25 Facts About Zion National Park

Dec 14, 2017


25 Facts About Zion National Park

How much do you know about Zion National Park? Perhaps it’s time to brush up on your Zion trivia. Here are 25 facts about the park, many of which you may not have known.

1. The person who is credited with naming the place “Zion” is also the same person who, in 1863, settled the canyon floor. His name is Isaac Behunin.

2. 1917 was the first year tourists arrived here by way of automobile.

3. The first recognized and exhibited paintings of Zion were created by artist Frederick Dellenbaugh who displayed his work at the St.

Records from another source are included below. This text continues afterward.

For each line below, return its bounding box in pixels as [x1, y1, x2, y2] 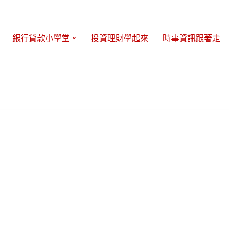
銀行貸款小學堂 [12, 34, 70, 43]
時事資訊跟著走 [163, 34, 220, 43]
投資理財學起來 [91, 34, 148, 43]
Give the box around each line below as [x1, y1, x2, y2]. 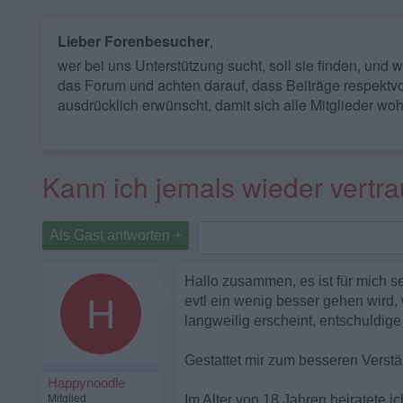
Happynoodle [48, 375, 125, 390]
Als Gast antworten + [49, 228, 182, 243]
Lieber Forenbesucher [58, 31, 210, 51]
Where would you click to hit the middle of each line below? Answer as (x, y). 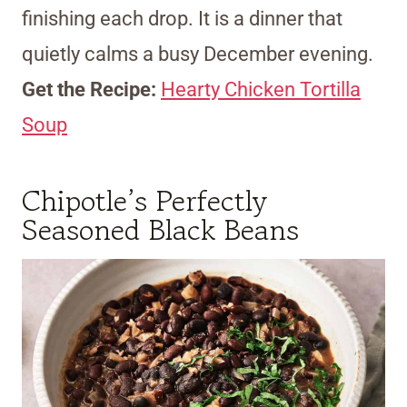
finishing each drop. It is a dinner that (182, 19)
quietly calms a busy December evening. (198, 55)
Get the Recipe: (91, 90)
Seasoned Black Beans (160, 230)
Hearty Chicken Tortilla (261, 90)
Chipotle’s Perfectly (144, 201)
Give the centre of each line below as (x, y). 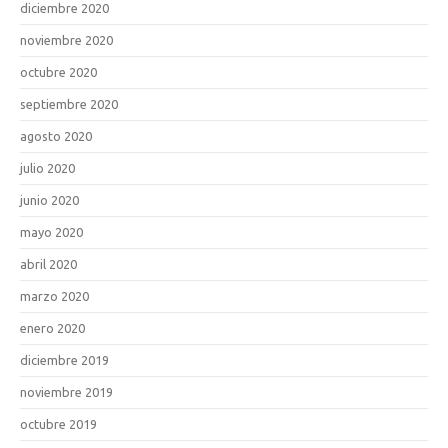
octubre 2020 (58, 71)
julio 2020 (47, 167)
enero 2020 (52, 327)
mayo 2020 (51, 231)
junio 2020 (49, 199)
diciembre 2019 (64, 359)
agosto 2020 (56, 135)
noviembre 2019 (66, 391)
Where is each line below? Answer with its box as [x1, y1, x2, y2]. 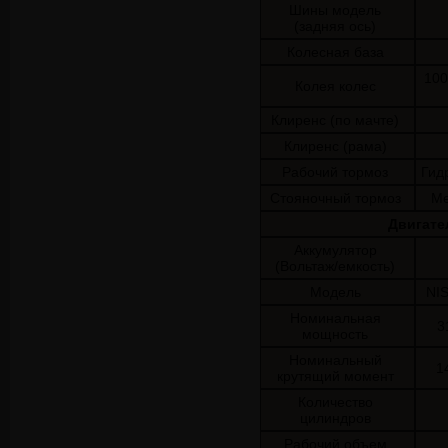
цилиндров [299, 410, 371, 426]
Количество [297, 394, 373, 410]
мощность [302, 326, 368, 342]
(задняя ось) [294, 18, 376, 34]
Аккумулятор [293, 242, 377, 258]
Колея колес [294, 78, 376, 94]
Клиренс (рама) [283, 138, 387, 154]
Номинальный [288, 352, 382, 368]
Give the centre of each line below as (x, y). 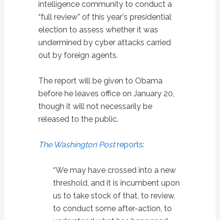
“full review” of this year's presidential (105, 17)
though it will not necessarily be (95, 106)
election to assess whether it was (98, 29)
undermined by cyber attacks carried (104, 42)
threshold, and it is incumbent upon (116, 183)
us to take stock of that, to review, (114, 195)
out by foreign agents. (78, 55)
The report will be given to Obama (100, 81)
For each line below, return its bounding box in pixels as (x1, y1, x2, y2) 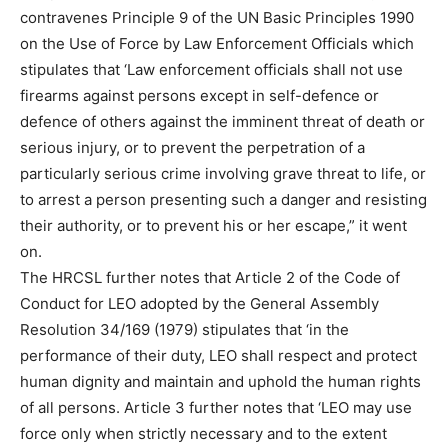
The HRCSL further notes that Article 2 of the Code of (20, 268, 400, 288)
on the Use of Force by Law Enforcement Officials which (20, 34, 414, 54)
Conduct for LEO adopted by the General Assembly (20, 294, 379, 314)
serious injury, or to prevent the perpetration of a (20, 138, 365, 158)
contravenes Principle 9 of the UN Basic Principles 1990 (20, 8, 414, 28)
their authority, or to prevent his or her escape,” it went (20, 216, 407, 236)
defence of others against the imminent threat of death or (20, 112, 425, 132)
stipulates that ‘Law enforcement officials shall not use (20, 60, 403, 80)
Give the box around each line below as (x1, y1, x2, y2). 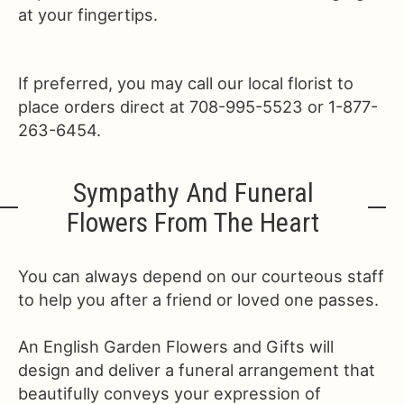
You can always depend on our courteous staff (18, 266, 384, 286)
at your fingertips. (18, 5, 158, 24)
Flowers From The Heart (67, 207, 319, 238)
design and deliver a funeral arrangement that (18, 360, 375, 380)
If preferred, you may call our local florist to (18, 73, 353, 93)
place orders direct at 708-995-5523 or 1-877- (18, 96, 378, 116)
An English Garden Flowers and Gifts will (18, 336, 334, 356)
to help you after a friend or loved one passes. (18, 289, 379, 309)
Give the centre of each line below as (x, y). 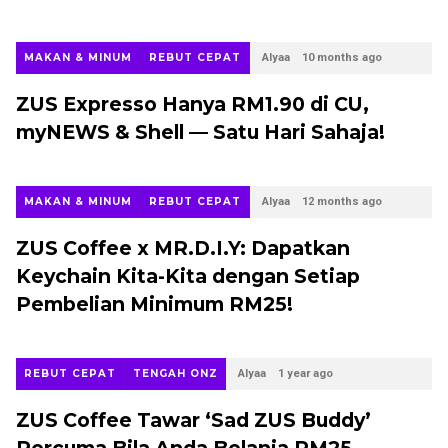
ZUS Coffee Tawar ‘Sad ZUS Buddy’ (193, 420)
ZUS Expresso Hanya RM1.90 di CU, (192, 104)
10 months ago (342, 57)
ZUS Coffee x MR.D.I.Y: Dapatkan (183, 248)
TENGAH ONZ (175, 373)
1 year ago (305, 373)
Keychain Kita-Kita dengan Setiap (188, 276)
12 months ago (342, 201)
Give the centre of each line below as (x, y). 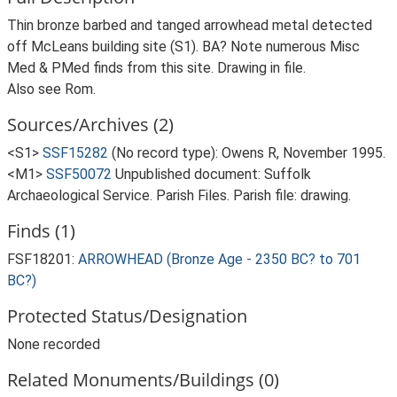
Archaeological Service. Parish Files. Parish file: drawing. (179, 195)
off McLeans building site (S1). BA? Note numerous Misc (183, 47)
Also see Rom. (51, 89)
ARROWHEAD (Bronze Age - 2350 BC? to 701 (219, 259)
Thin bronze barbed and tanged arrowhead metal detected (190, 25)
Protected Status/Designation (127, 316)
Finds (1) (41, 231)
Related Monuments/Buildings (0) (143, 380)
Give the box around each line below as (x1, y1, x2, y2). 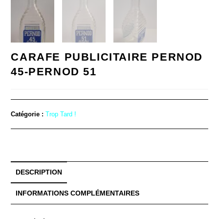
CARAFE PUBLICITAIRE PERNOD (11, 51, 203, 64)
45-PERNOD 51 (11, 66, 97, 78)
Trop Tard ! (45, 110, 77, 118)
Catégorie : (11, 110, 46, 118)
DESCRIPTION (16, 168, 63, 176)
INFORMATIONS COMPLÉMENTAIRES (16, 189, 140, 197)
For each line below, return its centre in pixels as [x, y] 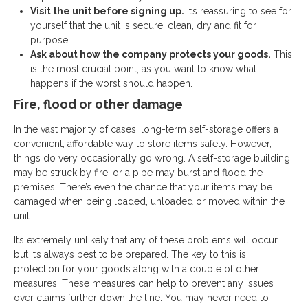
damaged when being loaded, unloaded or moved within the [149, 201]
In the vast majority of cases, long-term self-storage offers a [146, 129]
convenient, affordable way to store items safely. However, [143, 144]
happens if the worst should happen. [111, 83]
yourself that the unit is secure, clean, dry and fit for [143, 25]
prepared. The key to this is [186, 254]
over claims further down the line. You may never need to [141, 298]
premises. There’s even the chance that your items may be [143, 187]
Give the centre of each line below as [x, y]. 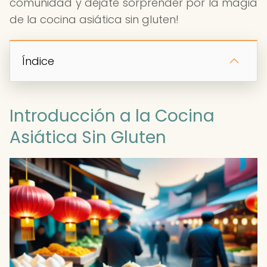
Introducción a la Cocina [112, 116]
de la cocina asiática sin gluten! [94, 19]
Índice [38, 61]
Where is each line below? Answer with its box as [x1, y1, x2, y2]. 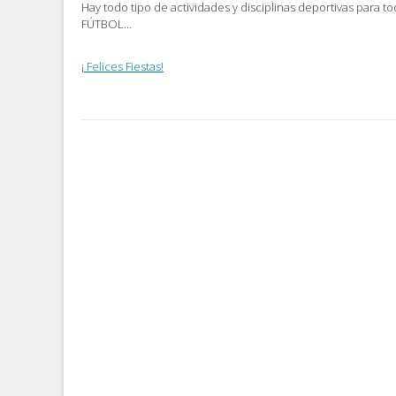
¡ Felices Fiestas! [81, 58, 164, 75]
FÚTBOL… [81, 15, 132, 32]
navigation [80, 163, 210, 195]
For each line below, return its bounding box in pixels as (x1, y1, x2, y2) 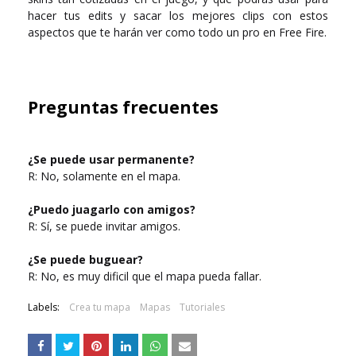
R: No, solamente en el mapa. (28, 168, 180, 184)
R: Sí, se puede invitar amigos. (28, 218, 180, 234)
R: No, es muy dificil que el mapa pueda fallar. (28, 268, 261, 284)
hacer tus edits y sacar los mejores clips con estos (28, 7, 328, 23)
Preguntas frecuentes (28, 95, 219, 118)
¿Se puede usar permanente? (28, 151, 195, 167)
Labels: (28, 300, 60, 314)
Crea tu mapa (69, 300, 130, 314)
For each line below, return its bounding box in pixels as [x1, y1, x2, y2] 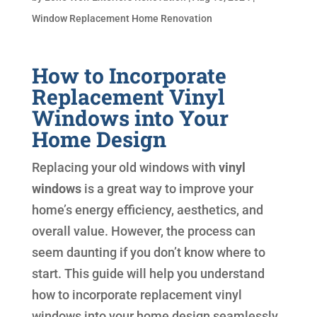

Louis World’s Fair in 1904.

4. The Anasazi, the original occupants of Zion Canyon, have left behind rock art and many cliff dwellings that are between 800 and 1,500 years old and can still be seen today.

5. 1989 is the year when Zion National Park recorded its lowest temperature ever: -20 degrees Fahrenheit.

6. Though rainstorms are common in Zion Canyon between July and September, the month when Zion receives most of its rainfall is March.

7. The depth of Zion Canyon is around 800 meters.

8. Four life zones exist inside the park: riparian, woodland, Coniferous forest, and desert.

9. The widely used shuttle service was officially rolled out in the year 2000.

10. Underneath the ground you stand on in Zion lies a natural spring. It’s estimated that the water takes up to 1,000 years for the water to reach the surface and show itself through the surfaces of the rock.

11. Evidence of Zion’s earliest inhabitants dates back over 8,000 years.

12. When Salt Lake City hosted the Winter Olympics in 2002, the torch passed through Zion during the run.

13. The Mule Deer is one of the largest mammals in the area.

14. Coyotes, ringtail cats, the gray fox, and cougars are the areas most prominent predators.

15. An endangered species resides in the park: the California Condor.

16. Many animal species call the park home. To be precise, 32 species of amphibians/reptiles, 8 species of fish, and 289 species of birds.

17. Number of mammals living in the park: 79.

18. Coal Pits Wash is the park’s lowest point of elevation at 3,666 ft.

19. Kolob Canyon is the park’s highest point of elevation at 8,726 ft.

20. The park is considered to have the most extensive plant diversity in the entire state with over 800 species native to the area.

21. 1847 is the year Mormon farmers settled the Virgin River area.

22. 1776 is the year the region was first explored by Europeans.

23. In 2016, over 4.5 million people visited the park.

24. In 1920, the park saw a little under 4,000 visitors.

25. The park was established officially in 1909 by Pres. Taft.